Please repeat exactly the lines below from the line with "wurden die Materialien" to the line with "ROYAL INFANTIL", including both, and leave out every picture.

- **Provided entries**:
# # # # # # #

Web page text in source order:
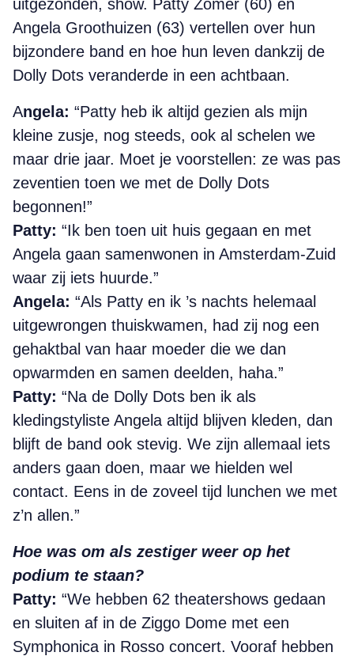
uitgezonden, show. Patty Zomer (60) en
Angela Groothuizen (63) vertellen over hun
bijzondere band en hoe hun leven dankzij de
Dolly Dots veranderde in een achtbaan.
Angela: “Patty heb ik altijd gezien als mijn
kleine zusje, nog steeds, ook al schelen we
maar drie jaar. Moet je voorstellen: ze was pas
zeventien toen we met de Dolly Dots
begonnen!”
Patty: “Ik ben toen uit huis gegaan en met
Angela gaan samenwonen in Amsterdam-Zuid
waar zij iets huurde.”
Angela: “Als Patty en ik ’s nachts helemaal
uitgewrongen thuiskwamen, had zij nog een
gehaktbal van haar moeder die we dan
opwarmden en samen deelden, haha.”
Patty: “Na de Dolly Dots ben ik als
kledingstyliste Angela altijd blijven kleden, dan
blijft de band ook stevig. We zijn allemaal iets
anders gaan doen, maar we hielden wel
contact. Eens in de zoveel tijd lunchen we met
z’n allen.”
Hoe was om als zestiger weer op het
podium te staan?
Patty: “We hebben 62 theatershows gedaan
en sluiten af in de Ziggo Dome met een
Symphonica in Rosso concert. Vooraf hebben
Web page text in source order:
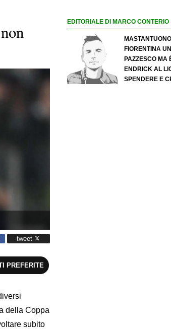
tweet
PREFERITE
della Coppa
subito
EDITORIALE DI MARCO CONTERIO
FIORENTINA
PAZZESCO MA
ENDRICK AL
SPENDERE E
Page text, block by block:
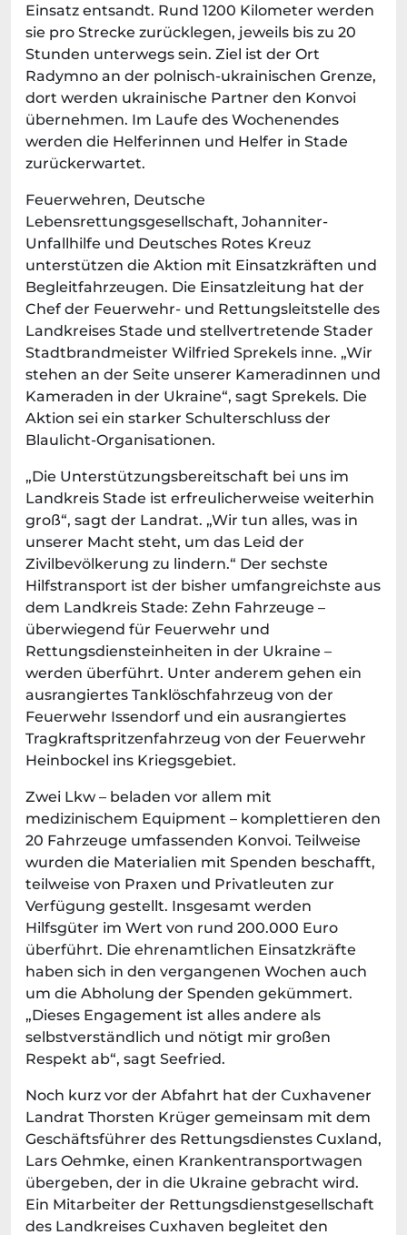
Einsatz entsandt. Rund 1200 Kilometer werden
sie pro Strecke zurücklegen, jeweils bis zu 20
Stunden unterwegs sein. Ziel ist der Ort
Radymno an der polnisch-ukrainischen Grenze,
dort werden ukrainische Partner den Konvoi
übernehmen. Im Laufe des Wochenendes
werden die Helferinnen und Helfer in Stade
zurückerwartet.
Feuerwehren, Deutsche
Lebensrettungsgesellschaft, Johanniter-
Unfallhilfe und Deutsches Rotes Kreuz
unterstützen die Aktion mit Einsatzkräften und
Begleitfahrzeugen. Die Einsatzleitung hat der
Chef der Feuerwehr- und Rettungsleitstelle des
Landkreises Stade und stellvertretende Stader
Stadtbrandmeister Wilfried Sprekels inne. „Wir
stehen an der Seite unserer Kameradinnen und
Kameraden in der Ukraine“, sagt Sprekels. Die
Aktion sei ein starker Schulterschluss der
Blaulicht-Organisationen.
„Die Unterstützungsbereitschaft bei uns im
Landkreis Stade ist erfreulicherweise weiterhin
groß“, sagt der Landrat. „Wir tun alles, was in
unserer Macht steht, um das Leid der
Zivilbevölkerung zu lindern.“ Der sechste
Hilfstransport ist der bisher umfangreichste aus
dem Landkreis Stade: Zehn Fahrzeuge –
überwiegend für Feuerwehr und
Rettungsdiensteinheiten in der Ukraine –
werden überführt. Unter anderem gehen ein
ausrangiertes Tanklöschfahrzeug von der
Feuerwehr Issendorf und ein ausrangiertes
Tragkraftspritzenfahrzeug von der Feuerwehr
Heinbockel ins Kriegsgebiet.
Zwei Lkw – beladen vor allem mit
medizinischem Equipment – komplettieren den
20 Fahrzeuge umfassenden Konvoi. Teilweise
wurden die Materialien mit Spenden beschafft,
teilweise von Praxen und Privatleuten zur
Verfügung gestellt. Insgesamt werden
Hilfsgüter im Wert von rund 200.000 Euro
überführt. Die ehrenamtlichen Einsatzkräfte
haben sich in den vergangenen Wochen auch
um die Abholung der Spenden gekümmert.
„Dieses Engagement ist alles andere als
selbstverständlich und nötigt mir großen
Respekt ab“, sagt Seefried.
Noch kurz vor der Abfahrt hat der Cuxhavener
Landrat Thorsten Krüger gemeinsam mit dem
Geschäftsführer des Rettungsdienstes Cuxland,
Lars Oehmke, einen Krankentransportwagen
übergeben, der in die Ukraine gebracht wird.
Ein Mitarbeiter der Rettungsdienstgesellschaft
des Landkreises Cuxhaven begleitet den
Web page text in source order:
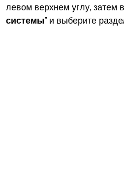
левом верхнем углу, затем
системы" и выберите
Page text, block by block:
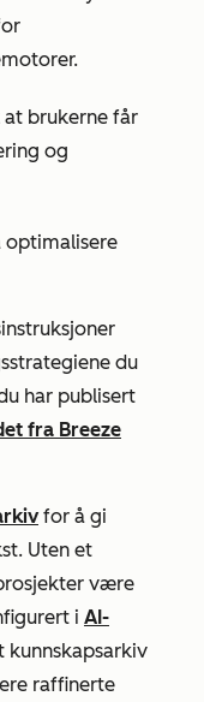
at brukerne får
og
optimalisere
du
har publisert
fra Breeze
for å gi
Uten et
være
i AI-
kunnskapsarkiv
raffinerte
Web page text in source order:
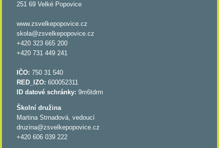
251 69 Velké Popovice
www.zsvelkepopovice.cz
skola@zsvelkepopovice.cz
+420 323 665 200
+420 731 449 241
IČO:750 31 540
RED_IZO: 600052311
ID datové schránky:9m6tdrm
Školní družina
Martina Strnadová, vedoucí
druzina@zsvelkepopovice.cz
+420 606 039 222
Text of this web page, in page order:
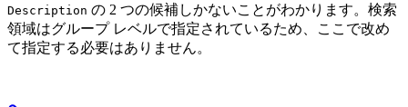
Description の 2 つの候補しかないことがわかります。検索
領域はグループ レベルで指定されているため、ここで改め
て指定する必要はありません。
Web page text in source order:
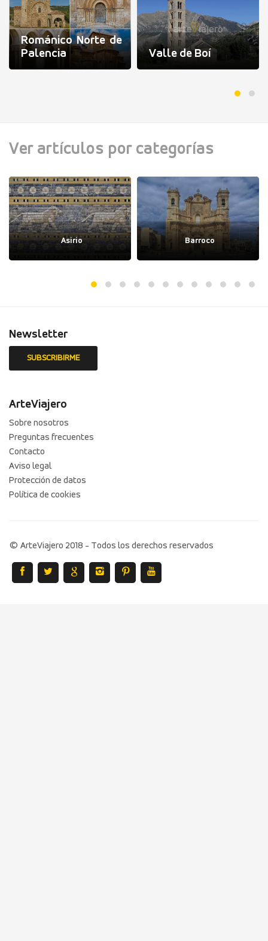
Románico Norte de
Palencia
Valle de Boí
Ver artículos por categorías
Asirio Barroco
Newsletter
ArteViajero
Sobre nosotros
Preguntas frecuentes
Contacto
Aviso legal
Protección de datos
Política de cookies
© ArteViajero 2018 - Todos los derechos reservados
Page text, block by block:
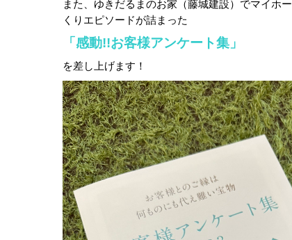
また、ゆきだるまのお家（藤城建設）でマイホ
くりエピソードが詰まった
「感動!!お客様アンケート集」
を差し上げます！
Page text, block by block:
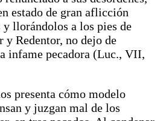
estado de gran aflicción
y llorándolos a los pies de
y Redentor, no dejo de
infame pecadora (Luc., VII,
presenta cómo modelo
y juzgan mal de los
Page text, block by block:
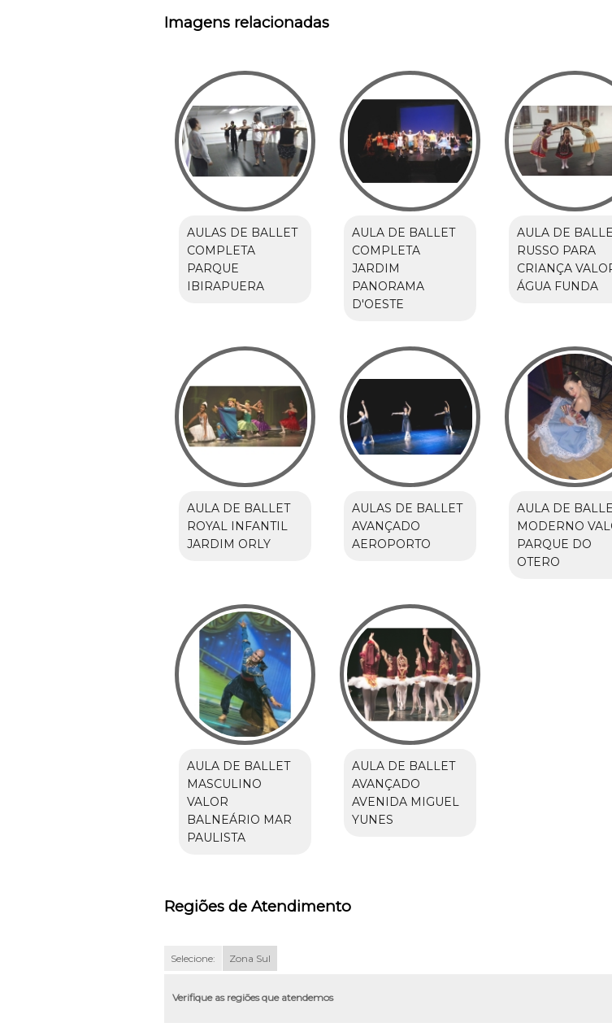
Imagens relacionadas
AULAS DE BALLET
COMPLETA
PARQUE
IBIRAPUERA
AULA DE BALLET
COMPLETA
JARDIM
PANORAMA
D'OESTE
AULA DE
RUSSO PARA
CRIANÇA
ÁGUA FUNDA
AULA DE BALLET
ROYAL INFANTIL
JARDIM ORLY
AULAS DE BALLET
AVANÇADO
AEROPORTO
AULA DE
MODERNO
PARQUE DO
OTERO
AULA DE BALLET
MASCULINO
VALOR
BALNEÁRIO MAR
PAULISTA
AULA DE BALLET
AVANÇADO
AVENIDA MIGUEL
YUNES
Regiões de Atendimento
Selecione: Zona Sul
Verifique as regiões que atendemos
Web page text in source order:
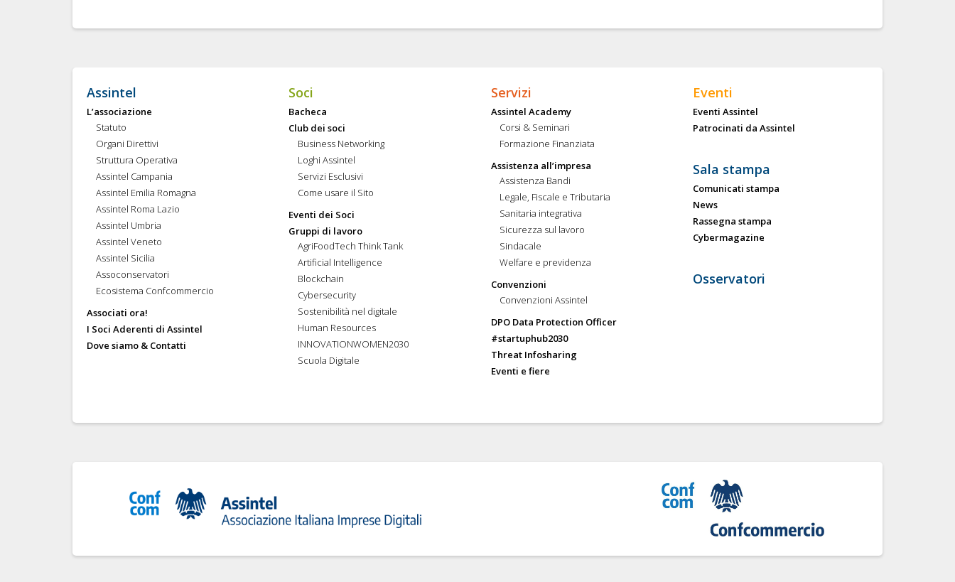
Assintel
L’associazione
Statuto
Organi Direttivi
Struttura Operativa
Assintel Campania
Assintel Emilia Romagna
Assintel Roma Lazio
Assintel Umbria
Assintel Veneto
Assintel Sicilia
Assoconservatori
Ecosistema Confcommercio
Associati ora!
I Soci Aderenti di Assintel
Dove siamo & Contatti
Soci
Bacheca
Club dei soci
Business Networking
Loghi Assintel
Servizi Esclusivi
Come usare il Sito
Eventi dei Soci
Gruppi di lavoro
AgriFoodTech Think Tank
Artificial Intelligence
Blockchain
Cybersecurity
Sostenibilità nel digitale
Human Resources
INNOVATIONWOMEN2030
Scuola Digitale
Servizi
Assintel Academy
Corsi & Seminari
Formazione Finanziata
Assistenza all’impresa
Assistenza Bandi
Legale, Fiscale e Tributaria
Sanitaria integrativa
Sicurezza sul lavoro
Sindacale
Welfare e previdenza
Convenzioni
Convenzioni Assintel
DPO Data Protection Officer
#startuphub2030
Threat Infosharing
Eventi e fiere
Eventi
Eventi Assintel
Patrocinati da Assintel
Sala stampa
Comunicati stampa
News
Rassegna stampa
Cybermagazine
Osservatori
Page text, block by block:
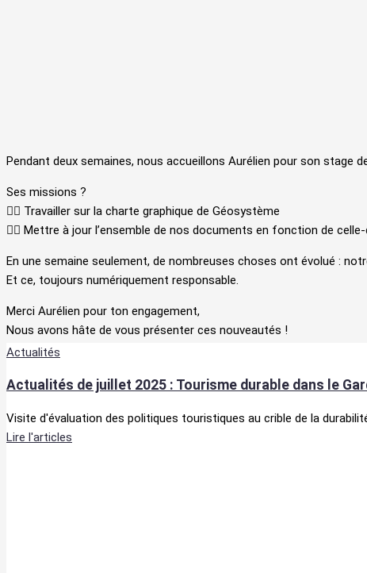
Pendant deux semaines, nous accueillons Aurélien pour son stage
Ses missions ?
👉🏼 Travailler sur la charte graphique de Géosystème
👉🏼 Mettre à jour l’ensemble de nos documents en fonction de celle-
En une semaine seulement, de nombreuses choses ont évolué :
Et ce, toujours numériquement responsable.
Merci Aurélien pour ton engagement,
Nous avons hâte de vous présenter ces nouveautés !
Actualités
Actualités de juillet 2025 : Tourisme durable dans le
Visite d'évaluation des politiques touristiques au crible de la
Lire l'articles
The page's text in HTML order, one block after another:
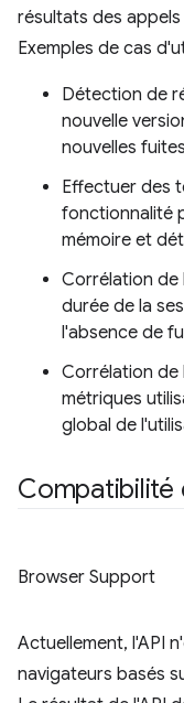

# # # # # # #

- **Reply to the exercise**:
wurden die Materialien mit Spenden beschafft,
teilweise von Praxen und Privatleuten zur
Verfügung gestellt. Insgesamt werden
Hilfsgüter im Wert von rund 200.000 Euro
überführt. Die ehrenamtlichen Einsatzkräfte
haben sich in den vergangenen Wochen auch
um die Abholung der Spenden gekümmert.
„Dieses Engagement ist alles andere als
selbstverständlich und nötigt mir großen
Respekt ab“, sagt Seefried.
Noch kurz vor der Abfahrt hat der Cuxhavener
Landrat Thorsten Krüger gemeinsam mit dem
Geschäftsführer des Rettungsdienstes Cuxland,
Lars Oehmke, einen Krankentransportwagen
übergeben, der in die Ukraine gebracht wird.
Ein Mitarbeiter der Rettungsdienstgesellschaft
des Landkreises Cuxhaven begleitet den
Web page text in source order:
левом верхнем углу, затем
системы" и выберите
Page text, block by block:
at brukerne får
og
optimalisere
du
har publisert
fra Breeze
for å gi
Uten et
være
i AI-
kunnskapsarkiv
raffinerte
Web page text in source order:
251 69 Velké Popovice
www.zsvelkepopovice.cz
skola@zsvelkepopovice.cz
+420 323 665 200
+420 731 449 241
IČO:750 31 540
RED_IZO: 600052311
ID datové schránky:9m6tdrm
Školní družina
Martina Strnadová, vedoucí
druzina@zsvelkepopovice.cz
+420 606 039 222
Text of this web page, in page order:
Description の 2 つの候補しかないことがわかります。検索
領域はグループ レベルで指定されているため、ここで改め
て指定する必要はありません。
Web page text in source order:
Románico Norte de
Palencia
Valle de Boí
Ver artículos por categorías
Asirio Barroco
Newsletter
ArteViajero
Sobre nosotros
Preguntas frecuentes
Contacto
Aviso legal
Protección de datos
Política de cookies
© ArteViajero 2018 - Todos los derechos reservados
Page text, block by block:
また、ゆきだるまのお家（藤城建設）でマイホ
くりエピソードが詰まった
「感動!!お客様アンケート集」
を差し上げます！
Page text, block by block:
estado de gran aflicción
y llorándolos a los pies de
y Redentor, no dejo de
infame pecadora (Luc., VII,
presenta cómo modelo
y juzgan mal de los
Page text, block by block:
Imagens relacionadas
AULAS DE BALLET
COMPLETA
PARQUE
IBIRAPUERA
AULA DE BALLET
COMPLETA
JARDIM
PANORAMA
D'OESTE
AULA DE
RUSSO PARA
CRIANÇA
ÁGUA FUNDA
AULA DE BALLET
ROYAL INFANTIL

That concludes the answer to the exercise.